La parola chip racchiude quindi al suo interno un ecosistema quanto mai variegato, da scomporre innanzitutto in base alla diversa funzionalità di ogni semiconduttore. In ciascuno smartphone, ad esempio, troviamo chip logici (come CPU e GPU), che rappresentano il cervello del dispositivo, la sua potenza di calcolo. A questi si affiancano i chip di memoria che immagazzinano le informazioni sul dispositivo. Vista la diffusione mondiale degli smartphone, e la centralità di questi chip nelle tecnologie di intelligenza artificiale e IoT, non sorprende che queste siano le due categorie di semiconduttori più vendute al mondo.
Completano il podio i cosiddetti chip analogici, che ricevono e trasformano le informazioni in base a parametri non binari come la temperatura e la tensione, per permettere il funzionamento di sensori e dei processi di gestione dell'energia.
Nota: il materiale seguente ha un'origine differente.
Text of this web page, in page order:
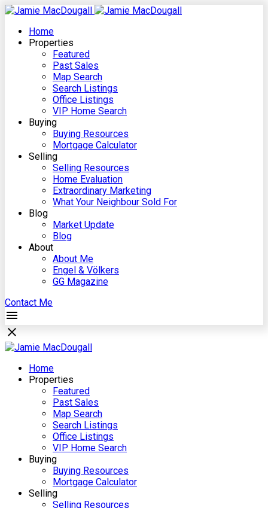
Home
Properties
Featured
Past Sales
Map Search
Search Listings
Office Listings
VIP Home Search
Buying
Buying Resources
Mortgage Calculator
Selling
Selling Resources
Home Evaluation
Extraordinary Marketing
What Your Neighbour Sold For
Blog
Market Update
Blog
About
About Me
Engel & Völkers
GG Magazine
Contact Me
Home
Properties
Featured
Past Sales
Map Search
Search Listings
Office Listings
VIP Home Search
Buying
Buying Resources
Mortgage Calculator
Selling
Selling Resources
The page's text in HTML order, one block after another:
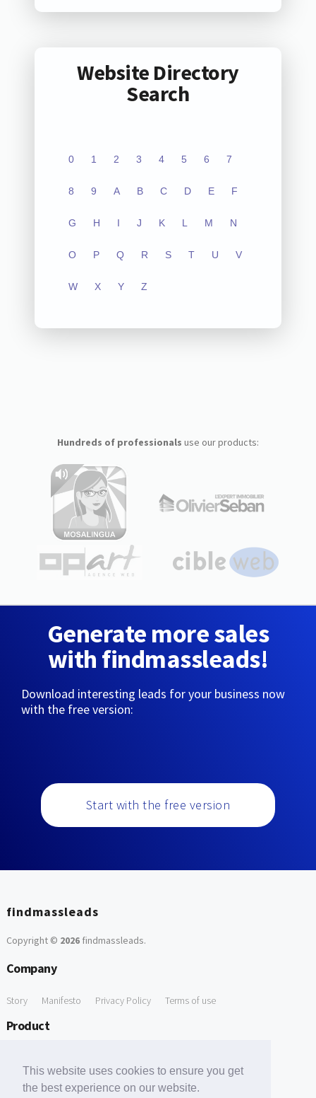
This website uses cookies to ensure you get
the best experience on our website.
Website Directory
Search
0 1 2 3 4 5 6 7
8 9 A B C D E F
G H I J K L M N
O P Q R S T U V
W X Y Z
Hundreds of professionals use our products:
Generate more sales
with findmassleads!
Download interesting leads for your business now
with the free version:
Start with the free version
findmassleads
Copyright © 2026findmassleads.
Company
Story Manifesto Privacy Policy Terms of use
Product
Free Tools

Con una quota dell’8% del mercato troviamo poi i semiconduttori opto, che funzionano tramite l'assorbimento e l'emissione di luce, e sono quindi elemento essenziale per LED, celle solari e laser.
Ulteriore elemento di diversificazione dei chip è rappresentato dal loro stato di avanzamento tecnologico, misurato dalla dimensione di una specifica componente (gate) dei transistor: interruttori elettrici in miniatura che possono attivare o disattivare una corrente.
Negli ultimi 50 anni, l'industria elettronica è stata guidata dalla cosiddetta "Legge di Moore", formulata dal cofondatore di Intel Gordon Moore, secondo cui il numero di transistor incorporati in un chip sarebbe raddoppiato all’incirca ogni due anni. Nell’ultimo anno si è superato il limite dei 100 miliardi di transistor per chip grazie a una miniaturizzazione dei loro gate fino a 3 nanometri (nm, pari a un milionesimo di millimetro), ovvero 25mila volte più piccoli del diametro di un capello umano.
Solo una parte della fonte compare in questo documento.